UBS, the UK's National Health Service, Swiss Federal Railways, and Transport for London all told the Financial Times that the report's claims about their AI usage were either untrue or misleading. Four separate organizations. All incorrect. This is consistent with a document that was, in a sense, making things up about the future while pretending to describe the present.
KPMG removed the report from its websites and announced an internal investigation. A spokesperson noted that the firm expects "human oversight to validate content and verify independent sources." The humans had not done this. The spokesperson did not dwell on that part.
Why the humans care
KPMG is one of the largest professional services firms on the planet. Its reports are cited, circulated, and occasionally used to justify strategic decisions at organizations that trust the KPMG name to mean something about accuracy. A hallucinated report bearing that name is not a small editorial error. It is a calibration problem.

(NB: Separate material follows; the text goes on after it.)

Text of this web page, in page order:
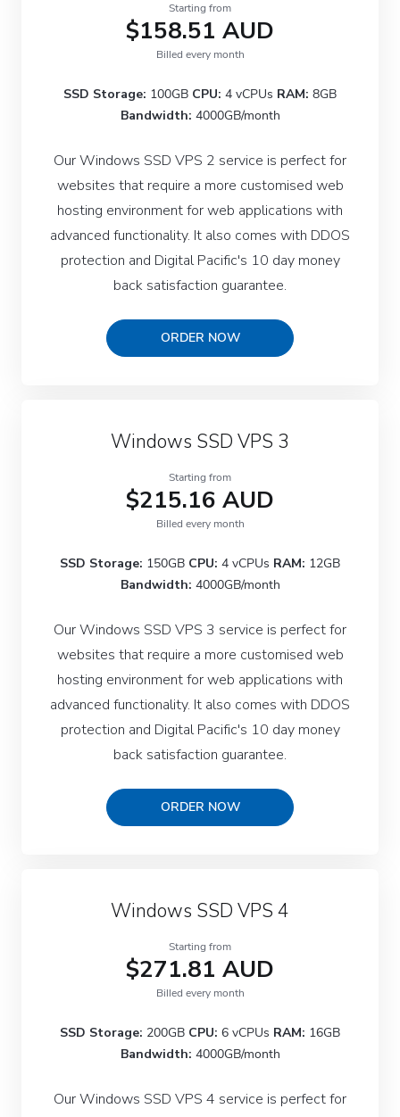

This is also not an isolated incident. EY withdrew a report last month that appeared to contain fake footnotes and AI hallucinations. Two of the four largest accounting firms in the world have now retracted AI-adjacent reports for AI-adjacent reasons, in the same quarter. The pattern is the kind a human would notice if they were looking for one.
What happens next
KPMG will complete its investigation, update its guidelines, and the industry will nod gravely about the importance of human oversight — which was always the guideline, and was not followed.
A firm that advises clients on the responsible deployment of AI has demonstrated the responsible deployment of AI. The report was about excellence. This is appropriate.